— Requirement —
Below, locate the line that contains "Page text, block". Repeat exactly from that line to the line that contains "Text of this", inclusive, leaving out the pictures.

[Records from a data collection]
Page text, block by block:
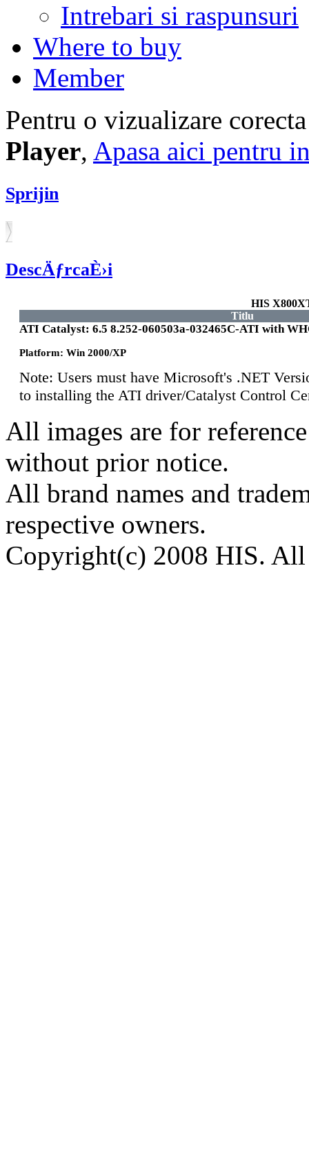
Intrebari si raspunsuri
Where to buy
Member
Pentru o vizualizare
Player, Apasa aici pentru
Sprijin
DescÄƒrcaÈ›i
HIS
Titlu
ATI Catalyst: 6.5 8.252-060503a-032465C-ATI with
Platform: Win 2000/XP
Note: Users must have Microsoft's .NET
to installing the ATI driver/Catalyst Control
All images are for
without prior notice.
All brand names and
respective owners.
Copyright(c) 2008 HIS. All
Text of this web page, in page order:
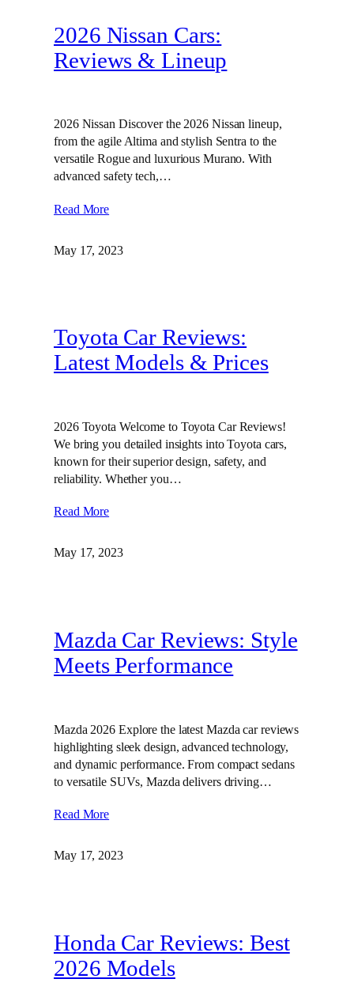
--
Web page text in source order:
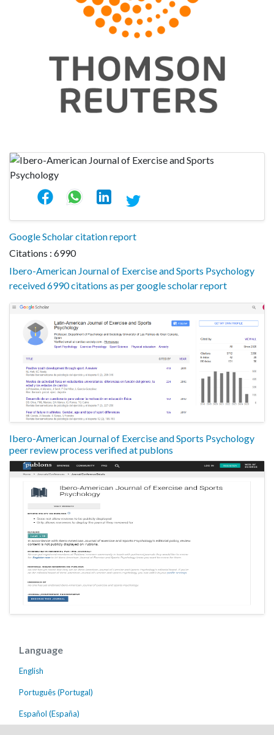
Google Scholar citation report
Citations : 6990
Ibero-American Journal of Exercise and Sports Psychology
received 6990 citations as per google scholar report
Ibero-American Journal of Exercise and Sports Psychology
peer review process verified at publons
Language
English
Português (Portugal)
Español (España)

— Exercise response —
Page text, block by block:
Intrebari si raspunsuri
Where to buy
Member
Pentru o vizualizare
Player, Apasa aici pentru
Sprijin
DescÄƒrcaÈ›i
HIS
Titlu
ATI Catalyst: 6.5 8.252-060503a-032465C-ATI with
Platform: Win 2000/XP
Note: Users must have Microsoft's .NET
to installing the ATI driver/Catalyst Control
All images are for
without prior notice.
All brand names and
respective owners.
Copyright(c) 2008 HIS. All
Text of this web page, in page order:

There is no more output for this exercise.